For several days now, there have been other large protests, some peaceful and some not so peaceful, in New York, Philadelphia and other cities, and many college campus gatherings, including Friday’s protest at Washington University.

Some of the anger probably stems from the fact that Trump will become president despite losing the popular vote to Clinton — and the fact that that’s the second time it’s happened in 16 years, with the previous beneficiary also being a Republican.

The sheer, poll-driven surprise of the thing has probably contributed to the anger as well. “Everyone thought [Trump] was going to lose,” adding shock to the disappointment for Clinton’s supporters, Kastor said. Barring that, “I think the response would have been different.”

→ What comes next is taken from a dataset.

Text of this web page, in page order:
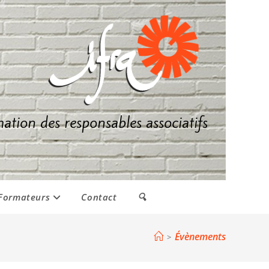
des responsables associatifs
Contact 🔍
> Évènements

But some of the strife, Kastor said, is baked into America’s culture today, springing from the same confrontational atmosphere that produced the Ferguson riots and the Black Lives Matter protests.

“There are periods throughout American history when people have been more likely to mobilize in the streets — the 1930s, the 1960s — and people are doing it now.”

FEW PRECEDENTS

Violent protests have a long history in this country, starting with the American Revolution itself. Since then, the history of big movements here can be charted by the protest-culture that accompanied them: women’s suffrage, labor rights, civil rights, the feminist movement.

There was the anti-Vietnam War movement, the gay-rights Stonewall Riots of 1969, the Occupy Wall Street movement of the 2010s. More recently there was Ferguson and the Black Lives Matter movement.

But what they all had in common was that they were in reaction to specific injustices (such as unfair labor practices or Jim Crow laws) or shocking events (like the shooting of Michael Brown). None started merely because a widely accepted American norm — in this case, a national election — had produced an uncontested outcome.

In fact, said Kastor, just one example readily comes to mind: the election of 1860.

“I’m not saying this is going to lead to a Civil War,” he stressed. But “white southerners were convinced that someone [Abraham Lincoln] had been elected who disrespected everything they believed in.”

Alasdair Roberts, professor of public affairs at the University of Missouri-Columbia, believes it isn’t just about Trump, but about a wider protest culture active today because of economic and political uncertainty stretching back to the financial crash of 2008.

His 2013 book “The End of Protest” predicted that the 2008 crash could lead to a delayed re-emergence of protest culture in America. He believes that’s part of what we’re seeing now.

“There is outrage among a certain segment of the population about the things Donald Trump has said and threatened to do. That’s the immediate trigger for these protests,” said Roberts. “But we also have to understand that we’re in a period of economic and political upheaval more broadly. Those are conditions under which you should expect protests.

“It‘’s kind of like a forest fire: There’s a spark that starts the fire, but there were environmental conditions already in place that allowed it to happen.”